Query step

A query step is used to fetch time-series data from the platform and produce an output Data Frame, that can be used by the subsequent steps in the pipeline. A Query step has only one output and no inputs, meaning it always acts as the starting point of a pipeline.

The query configuration is identical to the Data Hub Query and can be defined either as a wizata_dsapi.Request object or its equivalent JSON form.

Adding a Query step

Using the Pipeline UI, navigate to Library > Queries in the left-hand panel and either drag the block onto the canvas or click + Create new query. Once the block is added, a configuration panel opens on the right where you can set the datapoints, timeframe, aggregation method, and interval. When done, click Ok to confirm.

Using the Python Toolkit, add a query step to the pipeline using pipeline.add_query():

pipeline.add_query(
    wizata_dsapi.Request(
        datapoints=["Bearing1", "Bearing2", "Bearing3", "Bearing4"],
        start="now-1d",
        end="now",
        agg_method="mean",
        interval=60000
    ),
    df_name="query_output"
)

The key parameters are:

  • datapoints: the list of datapoints or template property names to query.
  • start / end: the time window to retrieve. Accepts fixed datetimes, epoch timestamps, or relative expressions like now-1d.
  • agg_method: the aggregation method applied within each interval. Common options are mean, min, max, and sum.
  • interval: the aggregation interval in milliseconds. For example, 60000 produces one data point per minute.
  • df_name: the name assigned to the output dataframe, used to reference it in subsequent steps.

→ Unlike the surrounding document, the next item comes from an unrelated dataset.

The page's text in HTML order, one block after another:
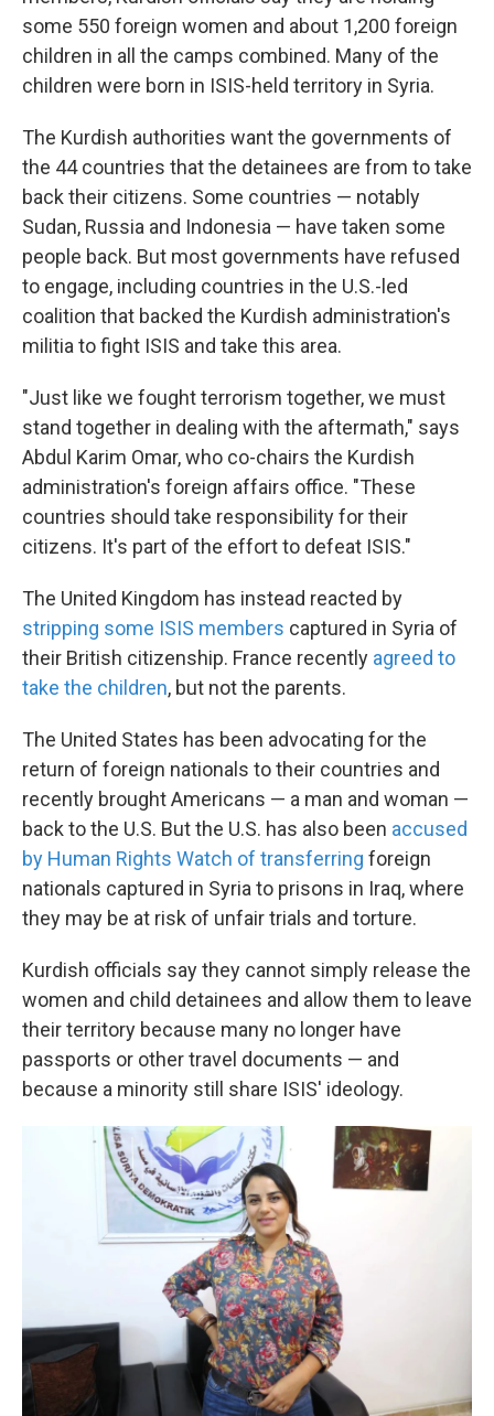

pipeline being the pipeline object already defined. For the full list of available parameters, refer to the SDK Request reference.

Define the Timeframe

The timeframe of a query can be defined in three ways:

  • Fixed: using an explicit start / end as a datetime or epoch timestamp.
  • Relative: using now-based expressions like now-1h or now-7d. By default, now is set to the moment the pipeline was queued.
  • Variable: using a custom @variable that can be overridden by the user at execution time or set automatically by a Trigger.

For more details on query options, filters, and advanced configurations, refer to the Query article.

Output

Once the Query step runs, it produces a dataframe named after the df_name parameter. This dataframe contains one column per requested datapoint and one row per aggregation interval within the specified timeframe. It is then passed to the next step in the pipeline via a named output block.

Configuring the Output Block

When working in the Pipeline UI, you can click on the output block to open its configuration panel. This gives you two additional options to control how the dataframe is passed to the next step.

Column Mapping

Column mapping allows you to rename columns before they are passed to the downstream block. This is useful when the column names produced by the query do not match what the next step expects. For example, if your query returns mt1_bearing1 but your preprocessing script expects Bearing1, you can define the mapping here without modifying the script itself.

Each mapping entry follows the format source column → target column. You can add as many mappings as needed using the + Add mapping button.

Column Filter

Column filter allows you to control which columns are passed to the next block. There are three modes:

  • All columns (default): all columns from the dataframe are passed through.
  • Select: only the columns you specify are passed through, dropping the rest.
  • Drop: all columns are passed through except the ones you specify.

This is useful when your query returns more columns than the next step needs, helping you keep the dataframe clean and avoid processing unnecessary data.